3時間22分の長丁場ですが、大変分かり易く 句動詞の

表現を教示して呉れます。





 相当前の話となりますが、塾長が学生の時分には、一橋大教授の岩田一男先生と言う有名な英文学者が居られました。ジキル博士とハイド氏の作者のスティーブンソンの研究家であり、また塾長の愛読している作家の中島 敦とは横浜の女学校で一時期同僚でもあった方です。当時英語にまつわる各種の本を多数著作されており、塾長も数冊は買い込みました。その中でタイトルを忘れてしまったのですが、get,  take,  go  などの基本的な動詞を使った表現を覚えて英語をモノにしようと主張する内容の本がありました。
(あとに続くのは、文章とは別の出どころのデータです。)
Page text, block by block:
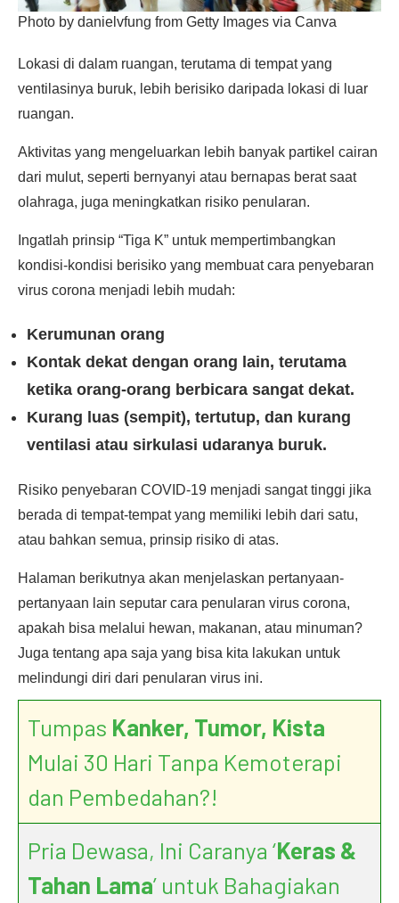
Photo by danielvfung from Getty Images via Canva
Lokasi di dalam ruangan, terutama di tempat yang
ventilasinya buruk, lebih berisiko daripada lokasi di luar
ruangan.
Aktivitas yang mengeluarkan lebih banyak partikel cairan
dari mulut, seperti bernyanyi atau bernapas berat saat
olahraga, juga meningkatkan risiko penularan.
Ingatlah prinsip “Tiga K” untuk mempertimbangkan
kondisi-kondisi berisiko yang membuat cara penyebaran
virus corona menjadi lebih mudah:
Kerumunan orang
Kontak dekat dengan orang lain, terutama
ketika orang-orang berbicara sangat dekat.
Kurang luas (sempit), tertutup, dan kurang
ventilasi atau sirkulasi udaranya buruk.
Risiko penyebaran COVID-19 menjadi sangat tinggi jika
berada di tempat-tempat yang memiliki lebih dari satu,
atau bahkan semua, prinsip risiko di atas.
Halaman berikutnya akan menjelaskan pertanyaan-
pertanyaan lain seputar cara penularan virus corona,
apakah bisa melalui hewan, makanan, atau minuman?
Juga tentang apa saja yang bisa kita lakukan untuk
melindungi diri dari penularan virus ini.
Tumpas Kanker, Tumor, Kista
Mulai 30 Hari Tanpa Kemoterapi
dan Pembedahan?!
Pria Dewasa, Ini Caranya ‘Keras &
Tahan Lama’ untuk Bahagiakan
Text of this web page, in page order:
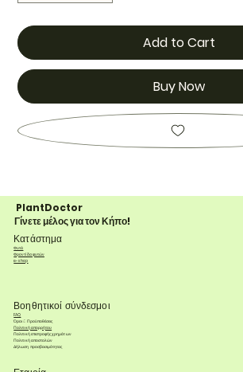
Add to Cart
Buy Now
PlantDoctor
Γίνετε μέλος για τον Κήπο!
Κατάστημα
Φυτά
Φροντίδα φυτών
e-shop
Βοηθητικοί σύνδεσμοι
FAQ
Όροι & Προϋποθέσεις
Πολιτική απορρήτου
Πολιτική επιστροφής χρημάτων
Πολιτική αποστολών
Δήλωση προσβασιμότητας

しかしそれらの句動詞は、単純に動作にバリエーションを付ける表現であると同時に、精神的な働きを意味する別の意味を二重に併せ持つものであり、初学者には却って覚えられないところがあるなぁと感じました。

例えば、


自動詞 look +前置詞


to look over  〜の上越しに見る    

→ ざっと調べる to examine briefly


to look after 〜のあとを視線で追う  

→ 世話をする to  minister to, to take care of


to look for  〜に向けて目で追う 

→ 探し求める to  seek; 期待する to  anticipate

 

to look into 〜の中をのぞき込む  

→ 調べる to inquire into、 調査する to  investigate

 

動詞+小詞+前置詞

to look forward to 〜 〜の前方を見る、

→ 〜を楽しみに待つ  to be pleased or excited to meet,  experience, hear, etc.


*I look forward to hearing from you soon.

 すぐにお返事戴ければ嬉しいです。

 (これは3語からなる句前置詞動詞ですが、formal な手紙の最後に使う事が出来ます)
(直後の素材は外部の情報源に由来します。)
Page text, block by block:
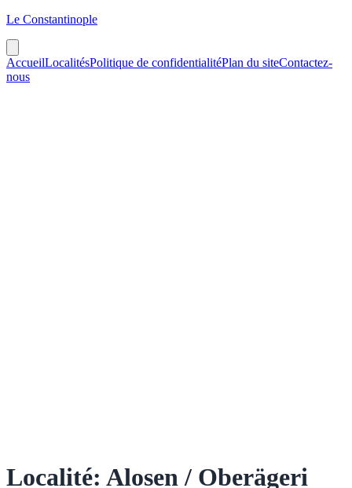
Le Constantinople
AccueilLocalitésPolitique de confidentialitéPlan du siteContactez-
nous
Localité: Alosen / Oberägeri
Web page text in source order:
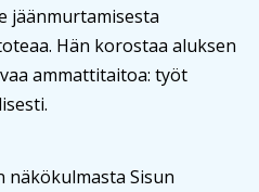
jäänmurtamisesta
Hän korostaa aluksen
ammattitaitoa: työt
näkökulmasta Sisun
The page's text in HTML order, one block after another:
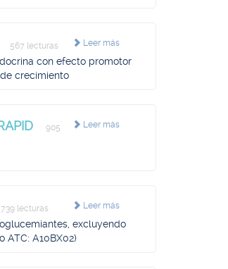
Leer más
567 lecturas
con efecto promotor
crecimiento
Leer más
905
Leer más
739 lecturas
excluyendo
ATC: A10BX02)
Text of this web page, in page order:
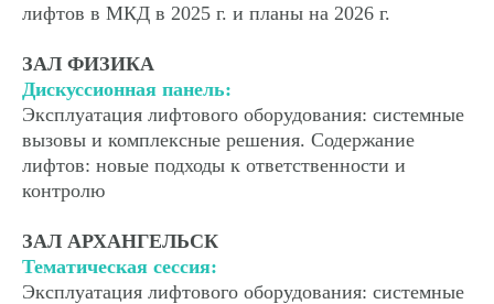
лифтов в МКД в 2025 г. и планы на 2026 г.
ЗАЛ ФИЗИКА
Дискуссионная панель:
Эксплуатация лифтового оборудования: системные
вызовы и комплексные решения. Содержание
лифтов: новые подходы к ответственности и
контролю
ЗАЛ АРХАНГЕЛЬСК
Тематическая сессия:
Эксплуатация лифтового оборудования: системные
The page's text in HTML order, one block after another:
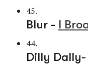
45.
Blur - I
44.
Dilly Dally-
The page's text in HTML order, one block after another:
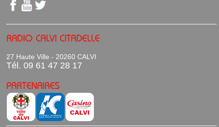
RADIO CALVI CITADELLE
27 Haute Ville - 20260 CALVI
Tél. 09 61 47 28 17
PARTENAIRES
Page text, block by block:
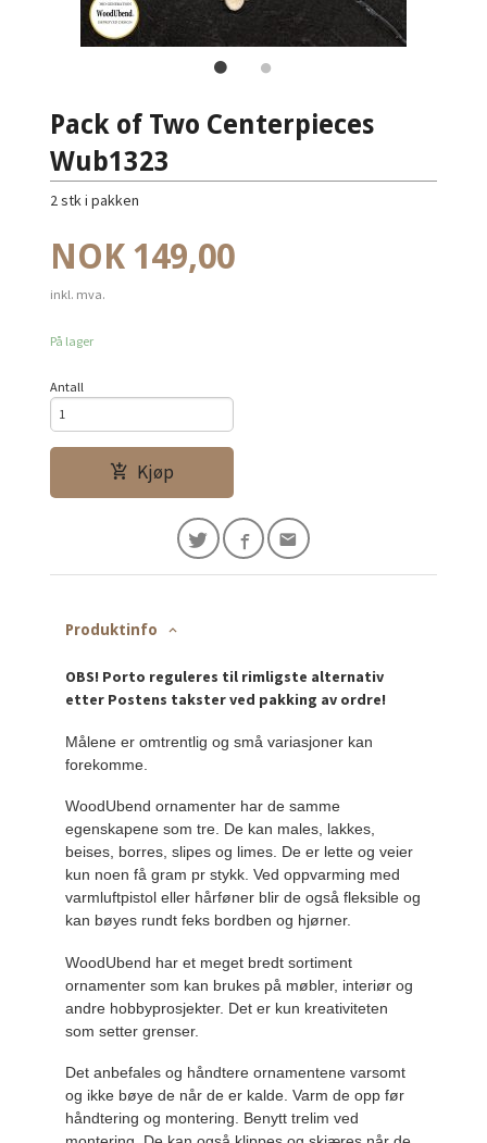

 いずれの句動詞も、動作そのものの原義並びに、抽象化した精神的動作の二重の意味を持ちますので、口語的表現である理由以外にも論文や公的な文章中では利用は控えるべき用法です。正直なところ、塾長にしても to look over よりは最初から to  examine briefly と言って貰った方が一瞬で理解が出来でラクです。ある程度の句動詞の意味は知っておく必要は受験対策上当然ありますが、上記例で下の行に記した明確性の高い単語(いずれも一定の知的水準にある英語話者が極く普通に使う語です)等に常に置き換えられる様にしてください。まぁ、上の行の表現は小学生の作文表現の様なものかもしれません。そのレベルを 100万パターン覚えたとしても、英会話には役立っても、第三者から敬意を持って迎えられる、品格有る英文はモノ出来ないのは確かです。350語で英語が喋れるなどを謳う書籍が現在でも売られていますが、どの程度の知的階層との会話を成立させるのか、明確性を出していないのはどうかと感じますね。学校の先生 (おそらく一部エリート校の先生方は除く)  はこの辺のことを明確には教えてくれないのではないかと思います。明確且つ品性のある formal とされる表現と、簡単な単語を組み合わせた多義性を持つ  informal な表現とを状況に応じ適宜区別して使うことが肝要です。

 idiom の場合と同じく、phrasal verb も 短い、明確な意味表現で置き換えながら覚えると、暗記が捗ると同時に英語力も一段と up すると思います。句動詞を羅列した参考書に、英英辞典(の同義語辞典)を用いて検索した言い換えの語を、自分で書き込むのも良いと思います。